Problem to work on: Go through the records, and copy each line in which the string "centre" is present.

*** Opening Data under study ***

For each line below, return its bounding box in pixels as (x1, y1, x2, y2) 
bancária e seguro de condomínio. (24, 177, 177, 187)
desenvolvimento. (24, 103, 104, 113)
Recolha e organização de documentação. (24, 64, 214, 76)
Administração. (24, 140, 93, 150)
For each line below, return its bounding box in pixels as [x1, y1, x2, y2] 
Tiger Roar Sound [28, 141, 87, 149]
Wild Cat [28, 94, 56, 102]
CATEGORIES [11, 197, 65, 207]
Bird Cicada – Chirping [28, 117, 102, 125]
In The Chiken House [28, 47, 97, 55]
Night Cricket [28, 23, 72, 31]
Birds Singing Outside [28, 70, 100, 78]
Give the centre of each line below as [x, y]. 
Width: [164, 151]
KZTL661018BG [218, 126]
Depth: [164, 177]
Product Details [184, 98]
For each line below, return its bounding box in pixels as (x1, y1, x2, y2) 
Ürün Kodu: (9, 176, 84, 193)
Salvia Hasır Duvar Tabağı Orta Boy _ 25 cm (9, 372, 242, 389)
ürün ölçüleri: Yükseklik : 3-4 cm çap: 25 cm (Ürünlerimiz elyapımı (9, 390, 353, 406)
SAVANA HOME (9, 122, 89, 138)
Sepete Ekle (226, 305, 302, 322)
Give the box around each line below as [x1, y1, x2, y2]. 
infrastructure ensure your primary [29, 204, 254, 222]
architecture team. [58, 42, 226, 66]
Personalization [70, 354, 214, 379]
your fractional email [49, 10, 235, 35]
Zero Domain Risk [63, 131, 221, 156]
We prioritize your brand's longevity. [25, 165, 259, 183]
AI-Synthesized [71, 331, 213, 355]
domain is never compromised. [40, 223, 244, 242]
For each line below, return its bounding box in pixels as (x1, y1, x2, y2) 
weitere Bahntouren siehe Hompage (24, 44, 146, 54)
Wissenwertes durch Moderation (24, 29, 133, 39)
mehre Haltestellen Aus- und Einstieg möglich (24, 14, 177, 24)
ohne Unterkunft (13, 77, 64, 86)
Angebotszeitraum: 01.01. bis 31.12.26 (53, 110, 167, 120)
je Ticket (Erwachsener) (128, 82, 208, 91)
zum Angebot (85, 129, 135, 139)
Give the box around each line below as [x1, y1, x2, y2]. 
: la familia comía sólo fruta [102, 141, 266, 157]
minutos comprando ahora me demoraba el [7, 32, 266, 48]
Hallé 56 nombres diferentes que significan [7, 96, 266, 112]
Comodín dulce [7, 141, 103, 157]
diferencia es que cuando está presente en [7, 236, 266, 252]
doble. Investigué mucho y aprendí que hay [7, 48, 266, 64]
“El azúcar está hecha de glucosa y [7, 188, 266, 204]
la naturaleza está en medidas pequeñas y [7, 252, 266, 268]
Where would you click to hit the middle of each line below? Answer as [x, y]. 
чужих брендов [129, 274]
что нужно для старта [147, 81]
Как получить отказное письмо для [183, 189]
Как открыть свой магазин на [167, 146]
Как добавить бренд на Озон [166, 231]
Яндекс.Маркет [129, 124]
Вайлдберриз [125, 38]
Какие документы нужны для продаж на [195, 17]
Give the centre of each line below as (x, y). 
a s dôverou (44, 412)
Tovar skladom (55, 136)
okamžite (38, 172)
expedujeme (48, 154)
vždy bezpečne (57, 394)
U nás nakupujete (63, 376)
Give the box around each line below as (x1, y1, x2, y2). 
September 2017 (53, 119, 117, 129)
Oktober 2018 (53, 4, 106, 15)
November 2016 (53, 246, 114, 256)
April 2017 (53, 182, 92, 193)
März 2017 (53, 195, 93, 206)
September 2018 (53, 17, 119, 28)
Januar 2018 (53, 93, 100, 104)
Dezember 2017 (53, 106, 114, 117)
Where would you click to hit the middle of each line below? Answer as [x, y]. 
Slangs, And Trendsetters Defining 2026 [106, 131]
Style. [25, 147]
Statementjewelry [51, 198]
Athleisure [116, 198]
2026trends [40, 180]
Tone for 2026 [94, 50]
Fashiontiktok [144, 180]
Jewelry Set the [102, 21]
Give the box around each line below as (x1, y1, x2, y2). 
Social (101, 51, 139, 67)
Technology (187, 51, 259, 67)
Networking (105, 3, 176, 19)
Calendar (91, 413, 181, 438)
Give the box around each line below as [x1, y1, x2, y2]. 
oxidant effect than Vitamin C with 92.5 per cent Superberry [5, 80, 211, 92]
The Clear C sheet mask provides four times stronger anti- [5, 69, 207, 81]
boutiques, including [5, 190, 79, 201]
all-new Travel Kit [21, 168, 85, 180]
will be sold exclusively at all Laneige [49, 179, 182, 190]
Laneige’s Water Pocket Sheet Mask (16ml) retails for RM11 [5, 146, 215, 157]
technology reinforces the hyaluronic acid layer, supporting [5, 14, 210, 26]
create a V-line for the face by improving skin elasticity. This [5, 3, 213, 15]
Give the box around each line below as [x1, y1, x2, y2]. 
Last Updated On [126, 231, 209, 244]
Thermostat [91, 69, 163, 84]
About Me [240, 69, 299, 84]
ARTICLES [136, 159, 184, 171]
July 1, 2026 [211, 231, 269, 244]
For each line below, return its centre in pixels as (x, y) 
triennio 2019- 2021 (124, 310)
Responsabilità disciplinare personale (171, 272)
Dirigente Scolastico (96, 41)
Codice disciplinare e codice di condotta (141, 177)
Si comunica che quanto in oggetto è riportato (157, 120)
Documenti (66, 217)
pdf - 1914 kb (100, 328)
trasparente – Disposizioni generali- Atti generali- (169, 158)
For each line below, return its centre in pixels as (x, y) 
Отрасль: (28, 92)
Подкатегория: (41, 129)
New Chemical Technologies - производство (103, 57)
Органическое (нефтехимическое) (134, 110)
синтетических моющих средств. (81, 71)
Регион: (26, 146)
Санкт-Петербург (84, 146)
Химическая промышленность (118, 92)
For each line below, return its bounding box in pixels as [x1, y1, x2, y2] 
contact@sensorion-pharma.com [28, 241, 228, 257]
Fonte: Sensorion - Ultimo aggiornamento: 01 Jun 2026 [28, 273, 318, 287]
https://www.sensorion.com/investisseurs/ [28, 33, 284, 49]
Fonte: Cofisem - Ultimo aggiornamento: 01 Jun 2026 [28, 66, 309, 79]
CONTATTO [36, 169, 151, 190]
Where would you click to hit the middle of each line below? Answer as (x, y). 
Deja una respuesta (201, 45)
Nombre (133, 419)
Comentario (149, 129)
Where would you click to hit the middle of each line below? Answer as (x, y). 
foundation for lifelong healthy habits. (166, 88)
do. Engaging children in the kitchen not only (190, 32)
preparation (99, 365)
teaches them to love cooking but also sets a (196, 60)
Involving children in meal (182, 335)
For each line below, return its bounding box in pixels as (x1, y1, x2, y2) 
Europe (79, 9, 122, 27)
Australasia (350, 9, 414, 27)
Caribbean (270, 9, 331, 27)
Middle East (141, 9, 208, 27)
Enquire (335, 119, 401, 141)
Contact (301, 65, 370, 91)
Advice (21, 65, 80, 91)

*** Closing Data under study ***

Worked solution:
Give the centre of each line below as [x, y]. 
Give the centre of each line below as (x, y). 
For each line below, return its centre in pixels as (x, y) 
For each line below, return its centre in pixels as (x, y) 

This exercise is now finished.